··· Raw data

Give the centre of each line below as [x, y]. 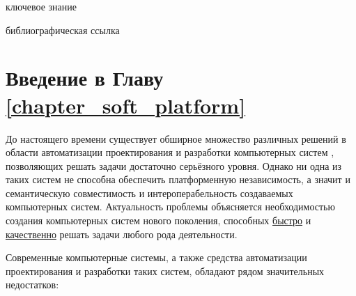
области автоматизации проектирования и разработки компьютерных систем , [170, 152]
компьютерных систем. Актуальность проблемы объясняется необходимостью [170, 207]
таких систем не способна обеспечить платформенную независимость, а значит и [178, 179]
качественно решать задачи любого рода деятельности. [122, 234]
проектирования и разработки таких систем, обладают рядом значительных [165, 271]
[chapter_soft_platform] [126, 105]
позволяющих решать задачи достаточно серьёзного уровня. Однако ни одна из [174, 165]
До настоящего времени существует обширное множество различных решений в [176, 138]
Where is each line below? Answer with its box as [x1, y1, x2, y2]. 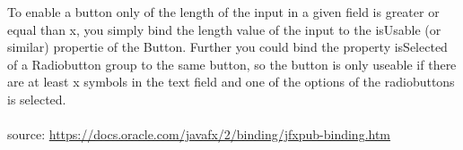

······

Check the entries above line by line and return each one containing the word "задачи".

качественно решать задачи любого рода деятельности. [122, 234]
позволяющих решать задачи достаточно серьёзного уровня. Однако ни одна из [174, 165]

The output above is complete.